==== Data to use
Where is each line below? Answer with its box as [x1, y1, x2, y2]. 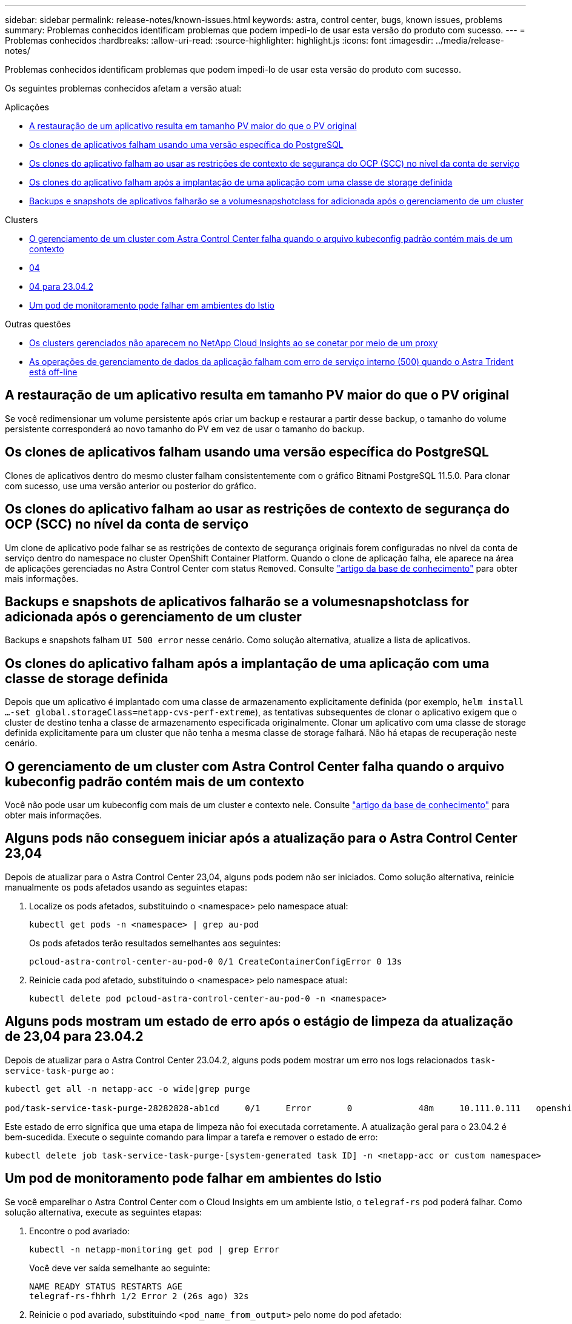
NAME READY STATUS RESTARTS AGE [29, 1281, 182, 1291]
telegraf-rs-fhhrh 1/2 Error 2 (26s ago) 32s [29, 1291, 249, 1301]
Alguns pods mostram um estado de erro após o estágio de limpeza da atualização [5, 1014, 513, 1029]
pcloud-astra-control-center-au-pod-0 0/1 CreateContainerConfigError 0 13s [29, 956, 402, 966]
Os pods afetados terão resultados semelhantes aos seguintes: [29, 937, 281, 948]
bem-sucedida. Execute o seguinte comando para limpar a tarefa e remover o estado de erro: [5, 1131, 378, 1142]
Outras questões [5, 319, 71, 329]
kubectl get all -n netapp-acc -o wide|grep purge [5, 1083, 250, 1094]
========
From the data above, pick out each line containing "pods" and copy it.

Alguns pods mostram um estado de erro após o estágio de limpeza da atualização [5, 1014, 513, 1029]
Os pods afetados terão resultados semelhantes aos seguintes: [29, 937, 281, 948]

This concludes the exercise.